Spring 2001 to today is twenty years.  It goes by so quickly.  How do you buy farmland?  Good question.  In the cities you lookup property on the MLS and buy it; easy peasy.  Farmland not so much.  You've got to have a friend who went to college with a guy who works for a bank who knows a guy in the Iowa real estate business who knew a guy from the seed business whose brother want to sell his 300 acres in Charles Mix County SD.  I don’t think I had ever been in South Dakota before.  As of 2 years ago it is now my state of residence.  After a little education and analysis it became clear that South Dakota was a better investment for my pursuits than Iowa.

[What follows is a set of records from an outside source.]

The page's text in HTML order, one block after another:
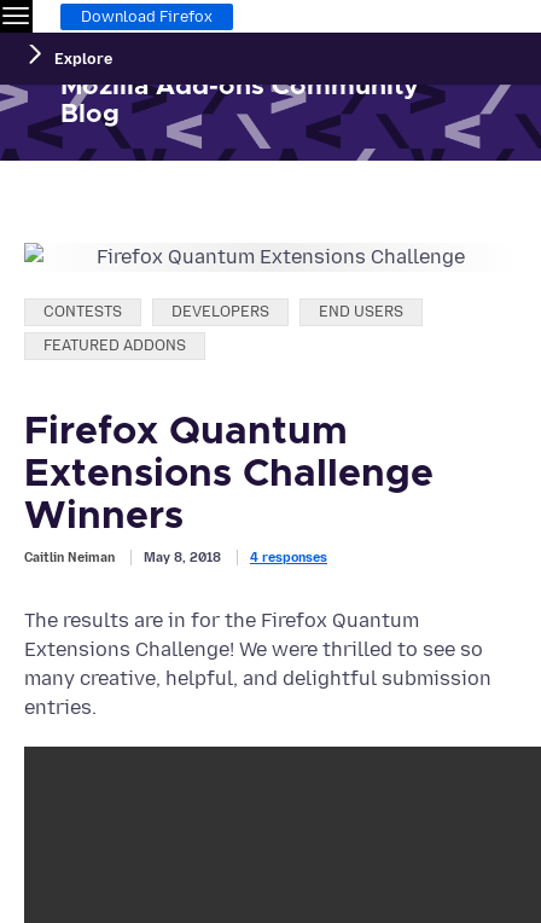
Menu Download Firefox
Mozilla Add-ons Community
Blog
Explore
Categories:
CONTESTS DEVELOPERS
END USERS
FEATURED ADDONS
Firefox Quantum
Extensions Challenge
Winners
Caitlin Neiman May 8, 2018 4 responses
The results are in for the Firefox Quantum
Extensions Challenge! We were thrilled to see so
many creative, helpful, and delightful submission
entries.
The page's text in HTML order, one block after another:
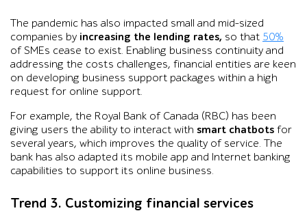
The pandemic has also impacted small and mid-sized
companies by increasing the lending rates, so that 50%
of SMEs cease to exist. Enabling business continuity and
addressing the costs challenges, financial entities are keen
on developing business support packages within a high
request for online support.
For example, the Royal Bank of Canada (RBC) has been
giving users the ability to interact with smart chatbots for
several years, which improves the quality of service. The
bank has also adapted its mobile app and Internet banking
capabilities to support its online business.
Trend 3. Customizing financial services
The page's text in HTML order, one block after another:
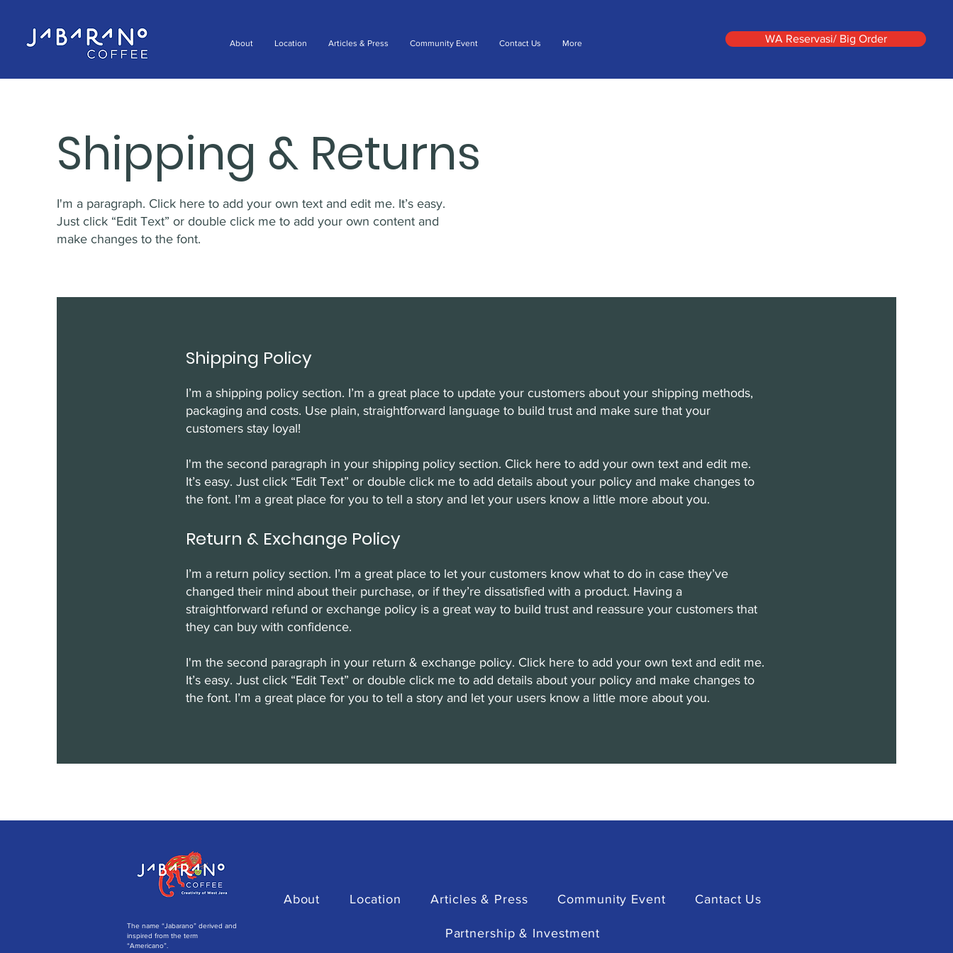
About Location Articles & Press Community Event Contact Us More WA Reservasi/ Big Order
Shipping & Returns
I'm a paragraph. Click here to add your own text and edit me. It’s easy.
Just click “Edit Text” or double click me to add your own content and
make changes to the font.
Shipping Policy
I’m a shipping policy section. I’m a great place to update your customers about your shipping methods,
packaging and costs. Use plain, straightforward language to build trust and make sure that your
customers stay loyal!
I'm the second paragraph in your shipping policy section. Click here to add your own text and edit me.
It’s easy. Just click “Edit Text” or double click me to add details about your policy and make changes to
the font. I’m a great place for you to tell a story and let your users know a little more about you.
Return & Exchange Policy
I’m a return policy section. I’m a great place to let your customers know what to do in case they’ve
changed their mind about their purchase, or if they’re dissatisfied with a product. Having a
straightforward refund or exchange policy is a great way to build trust and reassure your customers that
they can buy with confidence.
I'm the second paragraph in your return & exchange policy. Click here to add your own text and edit me.
It’s easy. Just click “Edit Text” or double click me to add details about your policy and make changes to
the font. I’m a great place for you to tell a story and let your users know a little more about you.
The name “Jabarano” derived and
inspired from the term
“Americano”.
About Location Articles & Press Community Event Cantact Us
Partnership & Investment

After purchasing an additional 400 acres two years later, I would have plenty to keep me busy for the next 16 years.  Just this spring we have planted the last of the 700 acres to grassland habitat.  Prior to that over 50,000+ trees were added to the property.  Point being, it has taken from 2002 till 2021 to establish 700 acres of prime pheasant habitat.  I boast that, acre for acre, it is the most optimized pheasant habitat in North America.  No one has refuted me yet.  I must say that this would not be possible without a lot of great partners.  To name a few:  Pheasants Forever, US Fish & Wildlife, FSA, NRCS, FCS and local Ag Coops and last, but not least, all the UGUIDE pheasant hunters and pheasant camp owners that have joined us over the years.  I never had commercial pheasant hunting interests in the beginning.  It just grew out of a need to pay for the farm and a resource that seemed to come naturally to the state of South Dakota.  I joke with people and say that in 2002 I could not even spell C-R-P.  That’s how much I knew about habitat and farming.  Now I can tell you all about the 42+ types of CRP contracts one can enter into.  We’ve entertained up to 600 guests across 13 pheasants camps down to the current 350 guests across 5.  I do like the smaller numbers, higher quality and closer contact with the guests and camp owners.  The UGUIDE experience has been molded more so by our guests and farmers that open their properties to them than by myself.  My role has been as an experience facilitator.

ACT III

What next?  Enjoy!  With the last acre of CRP planted on the farm it doesn’t mean the end of habitat work but it means the end of the largescale major project implementations.  Now is the time to enjoy the fruit of the labor.  We’re certainly at the mercy of how many total habitat acres exist in the state.  We’re at 900K and would like to get back to 1.6 million acres.  We’ve learned we can produce good local populations of pheasants but we need our neighbors' help.  We need a well designed blend of conservation and production acres.   It’s hard to write about ACT III because I feel like it is just starting.  We’ve learned so much and come so far.  It sounds cliché but I feel blessed to be part of a hunting system that so many find truly unique.  I guess the thing to do now is build on what we built. Namely, tweak and refine.  The new 30 X 30 conservation plan may be our best bet yet in helping to create the boils of pheasant flushes of old.  The Good Old Days are dead ahead!